Feeding all of the features to the model at once created too much noise in the data and my scores suffered. I implemented a Recursive Feature Elimination pipeline using Sklearn to extract the best subset of features for the estimators.

from sklearn.feature_selection import RFE

'''
The variables below enable me to test the RFE model for the optimal number of features between 1 and 25
and keeps track of the R2 score and the adjusted R2 score
'''
num_features = np.arange(1,25)
high_score = 0
scores = []
adj_scores = []
high_score_2 = 0

'''
This pipeline preprocesses the data, fits a linear Regression model
and passes it through RFE to determine the optimal features
'''
feature_select = PipelineRFE(
        steps = [
            ('preprocessor', preprocessor),
            ('rfe', RFE(LinearRegression(), num_features[n])),
            ('model', LinearRegression())])

'''
Inside the for loop we are fitting the pipeline and tracking the scores for each iteration
Everytime the score surpasses the high score, I update it so I know what the score was 
when the best subset of features was found
'''
for n in range(len(num_features)):
      
    feature_select.fit(X_train, y_train)
        
    score = feature_select.score(X_test, y_test)
    score_2 = adj_r2_score(feature_select,X_test, y_test)
        
    scores.append(score)
    adj_scores.append(score_2)
        
    if score > high_score:
        high_score = score
        
    if score_2 > high_score_2:
        high_score_2 = score_2
        
temp = pd.Series(feature_select.named_steps['rfe'].support_)
selected_features_rfe = temp[temp==True].index
    
print('Selected Features:{}'.format(selected_features_rfe))          
print('R2 High Score: {}'.format(high_score))
print('Adj R2 High Score: {}'.format(high_score_2))

Model Selection

After determining which columns were best for training the models, I trained each model using those features to compare results. In order to ensure the scores were valid, I used KFold Cross Validation with each model 10 times.

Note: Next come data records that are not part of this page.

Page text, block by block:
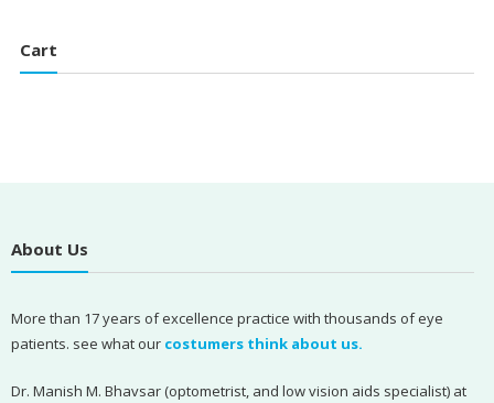
Cart
About Us
More than 17 years of excellence practice with thousands of eye
patients. see what our costumers think about us.
Dr. Manish M. Bhavsar (optometrist, and low vision aids specialist) at
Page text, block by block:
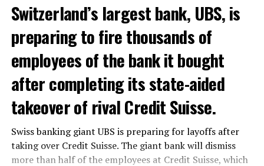
Among other things, the government wants to develop
state-controlled supply chains and control cannabis
sales.
Justice Secretary Sam Tanson said the drug policy of the
past fifty years was a “failure”. Althoughweedwas
banned, it was widely used.
Switzerland’s largest bank, UBS, is
preparing to fire thousands of
employees of the bank it bought
after completing its state-aided
takeover of rival Credit Suisse.
Swiss banking giant UBS is preparing for layoffs after
taking over Credit Suisse. The giant bank will dismiss
more than half of the employees at Credit Suisse, which
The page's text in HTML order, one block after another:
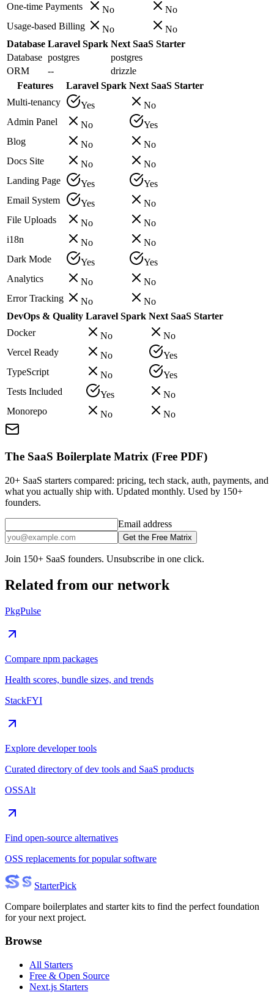
One-time Payments
No
No
Usage-based Billing
No
No
Database Laravel Spark Next SaaS Starter
Database postgres
postgres
ORM
--
drizzle
Features
Laravel Spark Next SaaS Starter
Multi-tenancy
Yes
No
Admin Panel
No
Yes
Blog
No
No
Docs Site
No
No
Landing Page
Yes
Yes
Email System
Yes
No
File Uploads
No
No
i18n
No
No
Dark Mode
Yes
Yes
Analytics
No
No
Error Tracking
No
No
DevOps & Quality Laravel Spark Next SaaS Starter
Docker
No
No
Vercel Ready
No
Yes
TypeScript
No
Yes
Tests Included
Yes
No
Monorepo
No No
The SaaS Boilerplate Matrix (Free PDF)
20+ SaaS starters compared: pricing, tech stack, auth, payments, and
what you actually ship with. Updated monthly. Used by 150+
founders.
Email address
Get the Free Matrix
Join 150+ SaaS founders. Unsubscribe in one click.
Related from our network
PkgPulse
Compare npm packages
Health scores, bundle sizes, and trends
StackFYI
Explore developer tools
Curated directory of dev tools and SaaS products
OSSAlt
Find open-source alternatives
OSS replacements for popular software
StarterPick
Compare boilerplates and starter kits to find the perfect foundation
for your next project.
Browse
All Starters
Free & Open Source
Next.js Starters
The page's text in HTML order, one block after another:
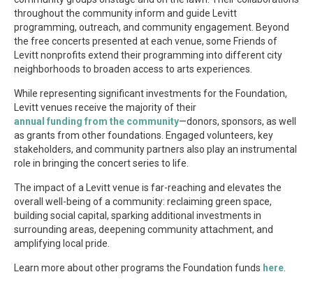
throughout the community inform and guide Levitt
programming, outreach, and community engagement. Beyond
the free concerts presented at each venue, some Friends of
Levitt nonprofits extend their programming into different city
neighborhoods to broaden access to arts experiences.
While representing significant investments for the Foundation,
Levitt venues receive the majority of their
annual funding from the community—donors, sponsors, as well
as grants from other foundations. Engaged volunteers, key
stakeholders, and community partners also play an instrumental
role in bringing the concert series to life.
The impact of a Levitt venue is far-reaching and elevates the
overall well-being of a community: reclaiming green space,
building social capital, sparking additional investments in
surrounding areas, deepening community attachment, and
amplifying local pride.
Learn more about other programs the Foundation funds here
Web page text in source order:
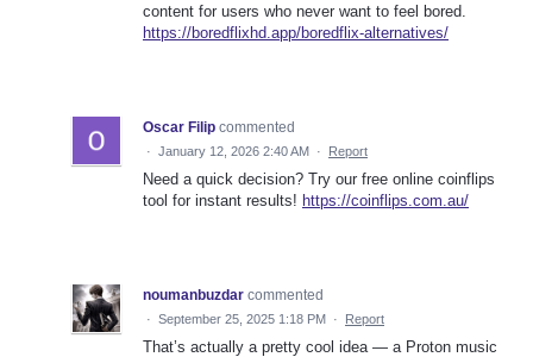
content for users who never want to feel bored.
https://boredflixhd.app/boredflix-alternatives/
Oscar Filip commented
· January 12, 2026 2:40 AM · Report
Need a quick decision? Try our free online coinflips
tool for instant results! https://coinflips.com.au/
noumanbuzdar commented
· September 25, 2025 1:18 PM · Report
That’s actually a pretty cool idea — a Proton music
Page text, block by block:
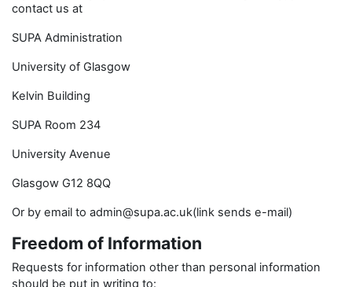
contact us at
SUPA Administration
University of Glasgow
Kelvin Building
SUPA Room 234
University Avenue
Glasgow G12 8QQ
Or by email to admin@supa.ac.uk(link sends e-mail)
Freedom of Information
Requests for information other than personal information
should be put in writing to:
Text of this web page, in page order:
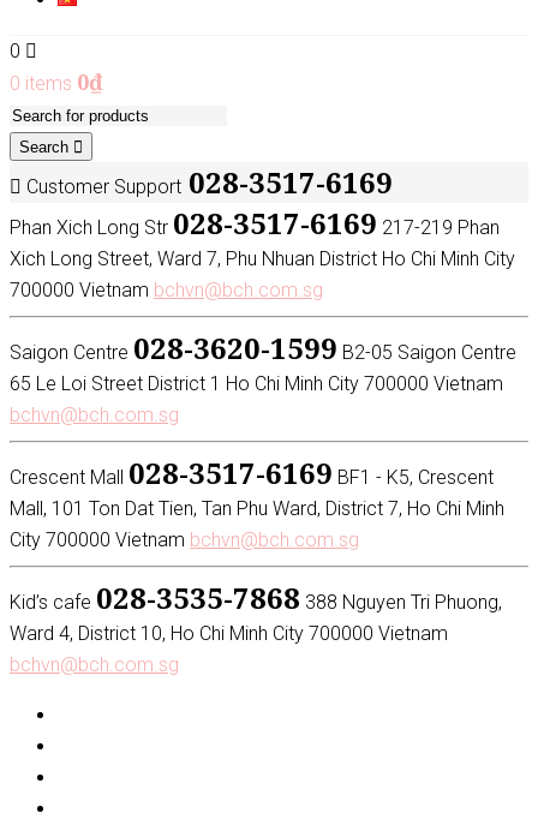
0
0 items 0₫
Search
Customer Support 028-3517-6169
Phan Xich Long Str 028-3517-6169 217-219 Phan
Xich Long Street, Ward 7, Phu Nhuan District Ho Chi Minh City
700000 Vietnam bchvn@bch.com.sg
Saigon Centre 028-3620-1599 B2-05 Saigon Centre
65 Le Loi Street District 1 Ho Chi Minh City 700000 Vietnam
bchvn@bch.com.sg
Crescent Mall 028-3517-6169 BF1 - K5, Crescent
Mall, 101 Ton Dat Tien, Tan Phu Ward, District 7, Ho Chi Minh
City 700000 Vietnam bchvn@bch.com.sg
Kid’s cafe 028-3535-7868 388 Nguyen Tri Phuong,
Ward 4, District 10, Ho Chi Minh City 700000 Vietnam
bchvn@bch.com.sg
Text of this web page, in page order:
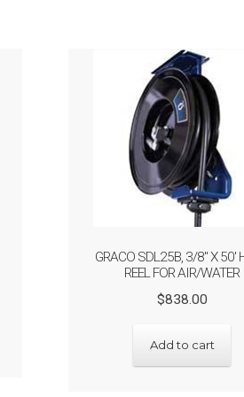
GRACO SDL25B, 3/8″ X 50′
REEL FOR AIR/WATER
$838.00
was:
is:
Add to cart
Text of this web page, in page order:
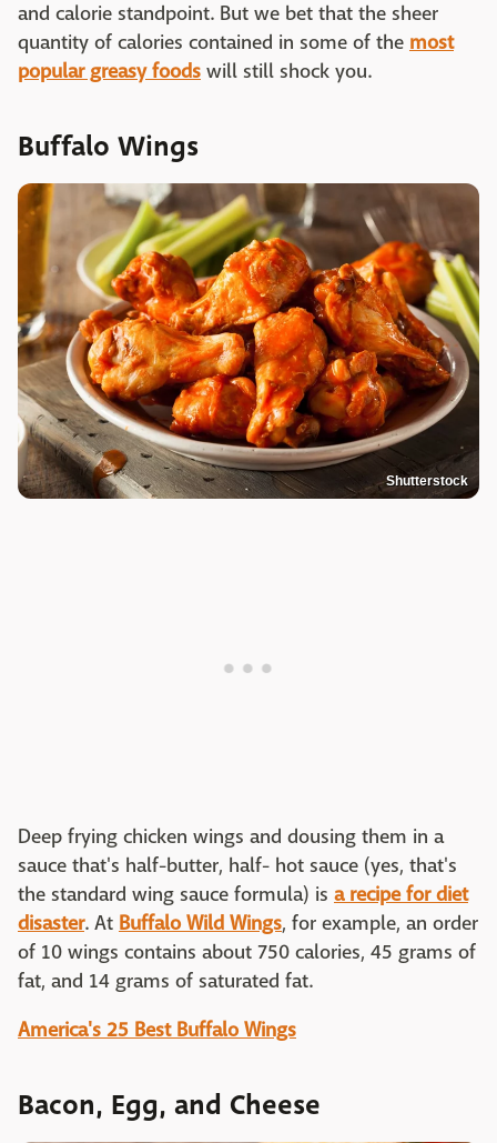
and calorie standpoint. But we bet that the sheer
quantity of calories contained in some of the most
popular greasy foods will still shock you.
Buffalo Wings
Shutterstock
Deep frying chicken wings and dousing them in a
sauce that's half-butter, half- hot sauce (yes, that's
the standard wing sauce formula) is a recipe for diet
disaster. At Buffalo Wild Wings, for example, an order
of 10 wings contains about 750 calories, 45 grams of
fat, and 14 grams of saturated fat.
America's 25 Best Buffalo Wings
Bacon, Egg, and Cheese
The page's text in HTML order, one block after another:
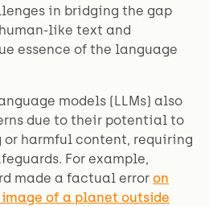
in bridging the gap
like text and
essence of the language
models (LLMs) also
due to their potential to
harmful content, requiring
For example,
made a factual error on
of a planet outside
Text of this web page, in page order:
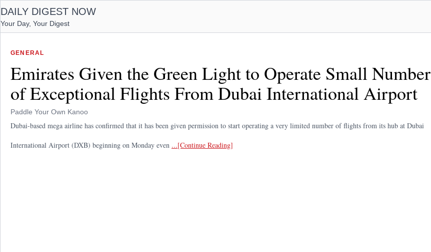
DAILY DIGEST NOW
Your Day, Your Digest
GENERAL
Emirates Given the Green Light to Operate Small Number
of Exceptional Flights From Dubai International Airport
Paddle Your Own Kanoo
Dubai-based mega airline has confirmed that it has been given permission to start operating a very limited number of flights from its hub at Dubai
International Airport (DXB) beginning on Monday even ...[Continue Reading]
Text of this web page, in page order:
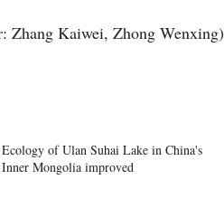
Zhang Kaiwei, Zhong Wenxing)
Ecology of Ulan Suhai Lake in China's
Inner Mongolia improved
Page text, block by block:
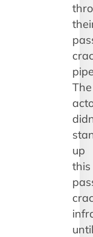
The
up
this
until
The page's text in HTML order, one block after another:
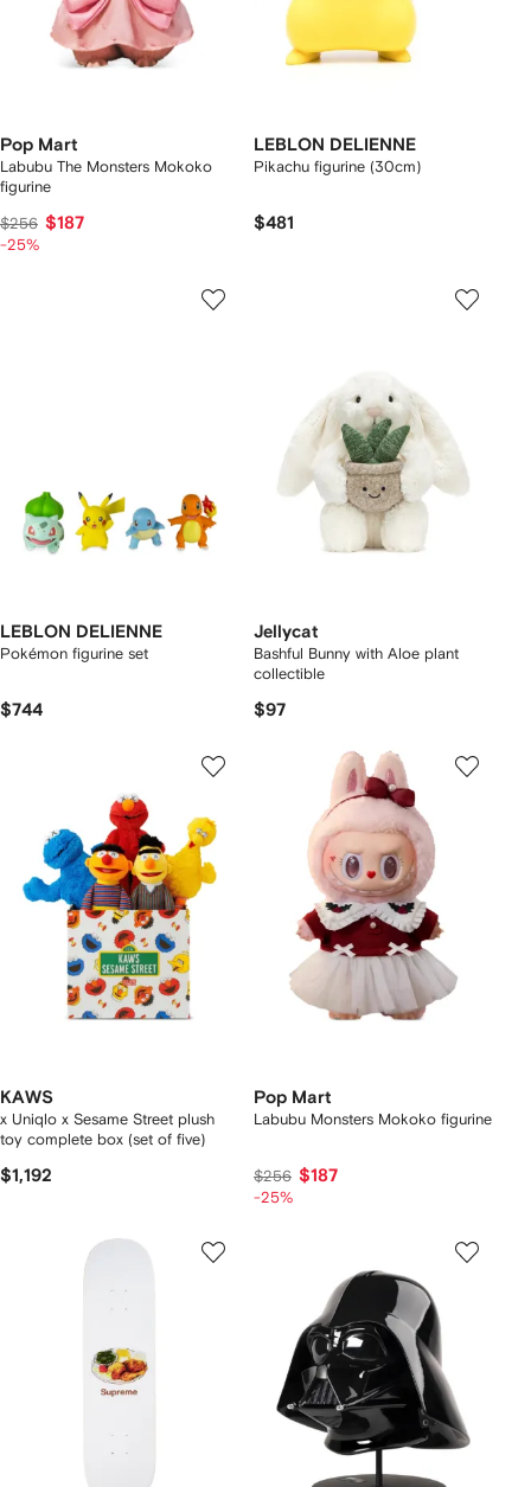
Pop Mart
Labubu The Monsters Mokoko
figurine
$256 $187
-25%
LEBLON DELIENNE
Pikachu figurine (30cm)
$481
LEBLON DELIENNE
Pokémon figurine set
$744
Jellycat
Bashful Bunny with Aloe plant
collectible
$97
KAWS
x Uniqlo x Sesame Street plush
toy complete box (set of five)
$1,192
Pop Mart
Labubu Monsters Mokoko figurine
$256 $187
-25%
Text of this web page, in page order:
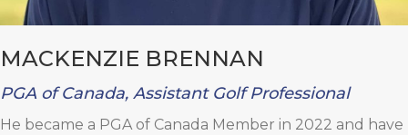
MACKENZIE BRENNAN
PGA of Canada, Assistant Golf Professional
He became a PGA of Canada Member in 2022 and have
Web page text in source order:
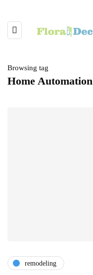
Browsing tag
Home Automation
remodeling
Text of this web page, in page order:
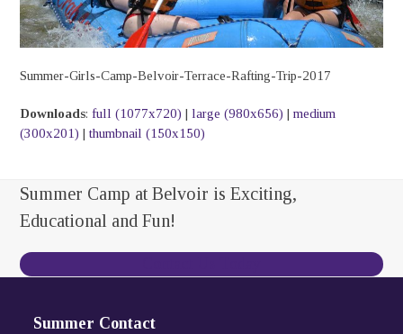
Summer-Girls-Camp-Belvoir-Terrace-Rafting-Trip-2017
Downloads:full (1077x720) |large (980x656) |medium
(300x201) |thumbnail (150x150)
Summer Camp at Belvoir is Exciting,
Educational and Fun!
Summer Contact
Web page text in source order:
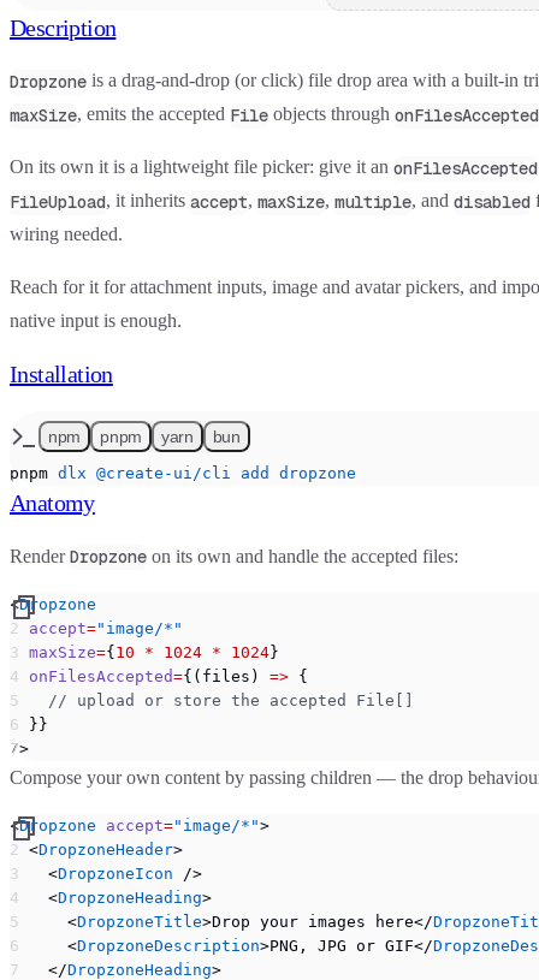
Description
Dropzone is a drag-and-drop (or click) file drop area with a built-in
maxSize, emits the accepted File objects through onFilesAccepted
On its own it is a lightweight file picker: give it an onFilesAccepted
FileUpload, it inherits accept, maxSize, multiple, and disabled
wiring needed.
Reach for it for attachment inputs, image and avatar pickers, and
native input is enough.
Installation
npm pnpm yarn bun
pnpm dlx @create-ui/cli add dropzone
Anatomy
RenderDropzone on its own and handle the accepted files:
<Dropzone
  accept
="image/*"
  maxSize
={10 * 1024 * 1024}
  onFilesAccepted
={(files) => {
    // upload or store the accepted File[]
  }}
/>
Compose your own content by passing children — the drop
<Dropzone accept="image/*">
  <
DropzoneHeader>
    <
DropzoneIcon />
    <
DropzoneHeading>
      <
DropzoneTitle>Drop your images here</
      <
DropzoneDescription>PNG, JPG or GIF</
    </
DropzoneHeading>

X_train, X_test, y_train, y_test = train_test_split(X, y, test_size=0.25, random_state=0)
X_train_pre = preprocessor.fit_transform(X_train)
X_test_pre = preprocessor.transform(X_test)
X_train_rfe = X_train_pre[:,selected_features_rfe]

models = [
    LinearRegression(),
    Ridge(),
    Lasso(),
    ElasticNet(),
    GradientBoostingRegressor(),
    RandomForestRegressor()
]

k_fold = KFold(n_splits=10, shuffle=False, random_state=0)

for model in models:
    
    results_kfold = cross_val_score(model, X_train_rfe, y_train, cv=k_fold)
    
    print(model)
    print(np.mean(results_kfold))

Conclusion Part Two

With the selected features, each model scored fairly well aside from the Elastic Net. I chose Lasso Regression because it implements regularization which penalizes irrelevant features. I also chose it based upon the scores that I cross validated, and because it does a good job of dealing with multivariate data while quieting some of the noise caused by low impact features.